Throughout the big data processing and resource scheduling industry, Hadoop ecosystem has become the industry standard, through the MapReduce or spark interface to process data, the user through the API submission task by yarn for Uniform resource allocation and scheduling, not only to make distributed computing possible, The utilization of the server is greatly improved by the resource sharing and the unified dispatching flat platform. It's a pity that the TensorFlow definition is a deep learning framework and does not include features such as cluster resource management, but after the open source TensorFlow, Google Cloud ml service was released soon, and we started out as an early user of cloud ml from the alpha version.
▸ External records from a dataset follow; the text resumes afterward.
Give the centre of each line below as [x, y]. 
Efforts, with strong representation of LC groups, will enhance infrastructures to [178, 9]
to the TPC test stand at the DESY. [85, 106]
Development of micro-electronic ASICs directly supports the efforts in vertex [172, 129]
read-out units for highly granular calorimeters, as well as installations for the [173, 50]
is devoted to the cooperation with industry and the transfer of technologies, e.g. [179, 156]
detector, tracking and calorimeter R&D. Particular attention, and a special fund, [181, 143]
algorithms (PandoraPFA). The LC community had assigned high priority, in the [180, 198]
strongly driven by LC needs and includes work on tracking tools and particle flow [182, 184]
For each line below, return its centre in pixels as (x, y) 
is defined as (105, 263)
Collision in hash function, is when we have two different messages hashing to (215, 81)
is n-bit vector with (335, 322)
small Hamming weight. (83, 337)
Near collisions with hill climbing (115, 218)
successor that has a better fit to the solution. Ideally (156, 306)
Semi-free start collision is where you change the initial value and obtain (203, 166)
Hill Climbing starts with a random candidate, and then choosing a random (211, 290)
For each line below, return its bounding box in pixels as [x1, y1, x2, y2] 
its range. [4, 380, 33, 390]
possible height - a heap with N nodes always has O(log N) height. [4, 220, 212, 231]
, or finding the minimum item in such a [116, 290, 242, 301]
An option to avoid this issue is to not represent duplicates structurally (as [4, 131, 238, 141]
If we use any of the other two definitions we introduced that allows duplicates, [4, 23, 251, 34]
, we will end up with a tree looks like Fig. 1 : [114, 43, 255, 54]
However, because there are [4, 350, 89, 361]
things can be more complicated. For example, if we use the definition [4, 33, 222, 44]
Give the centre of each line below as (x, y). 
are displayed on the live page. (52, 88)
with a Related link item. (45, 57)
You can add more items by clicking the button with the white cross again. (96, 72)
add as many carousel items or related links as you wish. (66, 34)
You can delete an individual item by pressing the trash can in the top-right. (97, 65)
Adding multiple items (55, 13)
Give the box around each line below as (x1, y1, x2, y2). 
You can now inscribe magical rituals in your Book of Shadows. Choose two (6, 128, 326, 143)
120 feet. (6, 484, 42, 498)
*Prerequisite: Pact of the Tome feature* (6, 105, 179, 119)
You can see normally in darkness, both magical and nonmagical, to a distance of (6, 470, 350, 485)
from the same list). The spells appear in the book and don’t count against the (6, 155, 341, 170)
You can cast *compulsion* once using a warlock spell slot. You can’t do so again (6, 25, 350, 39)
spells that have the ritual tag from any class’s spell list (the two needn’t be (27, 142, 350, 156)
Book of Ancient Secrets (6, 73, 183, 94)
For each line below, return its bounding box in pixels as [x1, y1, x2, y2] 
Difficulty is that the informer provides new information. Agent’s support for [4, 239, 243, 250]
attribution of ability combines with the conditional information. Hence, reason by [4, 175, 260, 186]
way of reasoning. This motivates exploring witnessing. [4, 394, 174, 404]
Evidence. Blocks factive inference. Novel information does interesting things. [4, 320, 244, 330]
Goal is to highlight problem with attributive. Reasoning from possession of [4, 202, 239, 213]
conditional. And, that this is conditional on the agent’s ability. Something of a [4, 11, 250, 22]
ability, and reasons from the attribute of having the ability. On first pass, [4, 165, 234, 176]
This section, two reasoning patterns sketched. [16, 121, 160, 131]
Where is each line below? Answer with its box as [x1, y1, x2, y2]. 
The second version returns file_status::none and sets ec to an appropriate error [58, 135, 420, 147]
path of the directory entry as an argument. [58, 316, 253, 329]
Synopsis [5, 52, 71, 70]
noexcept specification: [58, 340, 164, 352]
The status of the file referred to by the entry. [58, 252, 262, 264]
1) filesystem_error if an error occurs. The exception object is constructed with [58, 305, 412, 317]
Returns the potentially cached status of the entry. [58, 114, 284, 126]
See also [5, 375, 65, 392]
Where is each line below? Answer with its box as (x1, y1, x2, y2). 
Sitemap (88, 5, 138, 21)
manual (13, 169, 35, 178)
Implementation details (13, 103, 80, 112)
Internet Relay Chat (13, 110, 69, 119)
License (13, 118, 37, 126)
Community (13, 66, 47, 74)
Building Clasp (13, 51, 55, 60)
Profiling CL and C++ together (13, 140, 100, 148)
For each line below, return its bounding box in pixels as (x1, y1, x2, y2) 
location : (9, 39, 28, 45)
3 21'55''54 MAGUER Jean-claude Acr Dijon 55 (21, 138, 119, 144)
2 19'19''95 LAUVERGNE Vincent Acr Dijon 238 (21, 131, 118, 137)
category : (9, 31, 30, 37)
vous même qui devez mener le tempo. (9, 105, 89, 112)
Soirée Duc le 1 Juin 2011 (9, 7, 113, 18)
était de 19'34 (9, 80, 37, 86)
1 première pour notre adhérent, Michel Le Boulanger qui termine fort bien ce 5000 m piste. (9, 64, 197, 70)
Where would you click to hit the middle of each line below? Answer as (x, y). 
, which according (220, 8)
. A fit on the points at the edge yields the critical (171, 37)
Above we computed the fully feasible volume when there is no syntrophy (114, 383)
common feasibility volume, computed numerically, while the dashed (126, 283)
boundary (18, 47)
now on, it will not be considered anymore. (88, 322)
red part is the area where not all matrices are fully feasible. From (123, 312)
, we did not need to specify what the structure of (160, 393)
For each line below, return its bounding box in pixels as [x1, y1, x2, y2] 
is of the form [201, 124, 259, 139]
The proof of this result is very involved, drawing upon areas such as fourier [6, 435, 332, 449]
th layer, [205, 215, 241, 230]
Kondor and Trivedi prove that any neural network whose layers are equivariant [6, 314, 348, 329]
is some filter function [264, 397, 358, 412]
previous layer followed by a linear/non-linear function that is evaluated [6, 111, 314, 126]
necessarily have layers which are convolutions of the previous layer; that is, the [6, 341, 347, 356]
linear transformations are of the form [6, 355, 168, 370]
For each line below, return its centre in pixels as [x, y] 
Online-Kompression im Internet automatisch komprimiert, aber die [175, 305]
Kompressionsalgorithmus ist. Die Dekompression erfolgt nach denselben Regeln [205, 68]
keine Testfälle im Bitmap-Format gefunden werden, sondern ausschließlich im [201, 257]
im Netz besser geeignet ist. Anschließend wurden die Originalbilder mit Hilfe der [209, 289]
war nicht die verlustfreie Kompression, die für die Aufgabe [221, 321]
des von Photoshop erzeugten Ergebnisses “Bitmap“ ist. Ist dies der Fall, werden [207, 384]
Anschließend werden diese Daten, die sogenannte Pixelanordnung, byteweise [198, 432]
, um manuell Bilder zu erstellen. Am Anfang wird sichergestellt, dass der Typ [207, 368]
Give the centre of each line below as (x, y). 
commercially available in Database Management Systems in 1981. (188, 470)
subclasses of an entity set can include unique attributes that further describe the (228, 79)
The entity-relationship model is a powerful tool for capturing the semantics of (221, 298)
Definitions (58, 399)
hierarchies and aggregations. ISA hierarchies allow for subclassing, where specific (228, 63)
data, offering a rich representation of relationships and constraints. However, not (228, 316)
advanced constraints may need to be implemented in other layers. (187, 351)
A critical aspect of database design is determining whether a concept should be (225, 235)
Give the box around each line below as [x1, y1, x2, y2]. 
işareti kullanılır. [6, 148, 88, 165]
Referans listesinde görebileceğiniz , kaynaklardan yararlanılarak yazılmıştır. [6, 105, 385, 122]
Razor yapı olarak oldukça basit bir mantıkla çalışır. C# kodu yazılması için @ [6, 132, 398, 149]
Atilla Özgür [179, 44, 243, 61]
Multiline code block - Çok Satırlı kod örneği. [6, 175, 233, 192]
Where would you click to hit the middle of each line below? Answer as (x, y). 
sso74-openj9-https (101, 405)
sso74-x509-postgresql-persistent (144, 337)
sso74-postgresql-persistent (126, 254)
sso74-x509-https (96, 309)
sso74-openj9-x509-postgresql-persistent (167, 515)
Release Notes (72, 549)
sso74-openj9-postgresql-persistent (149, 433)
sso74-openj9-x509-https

Deep understanding of the convenience of deep learning in the cloud training. With the Google Cloud ml service, we can submit TensorFlow application code directly to the cloud and even deploy a trained model directly to the cloud, directly through the API, and thanks to TensorFlow's good design, We implemented the Cloud machine learning service based on Kubernetes and TensorFlow serving, and the architecture design and usage interfaces are similar to Google Cloud ml.
TensorFlow is a very good framework for deep learning, for individual developers, researchers have enterprises are worth investing in the technical direction, and cloud machine learning can solve the user in the environment initialization, training task management and neural network model of the online services management and scheduling problems. Now that Google Cloud ML has supported automatically hyperparameter tunning, parameter tuning will become a computing problem rather than a technical one, even if some developers use mxnet or something other than TensorFlow, We are also willing to communicate with more deep learning users and platform developers to promote community development.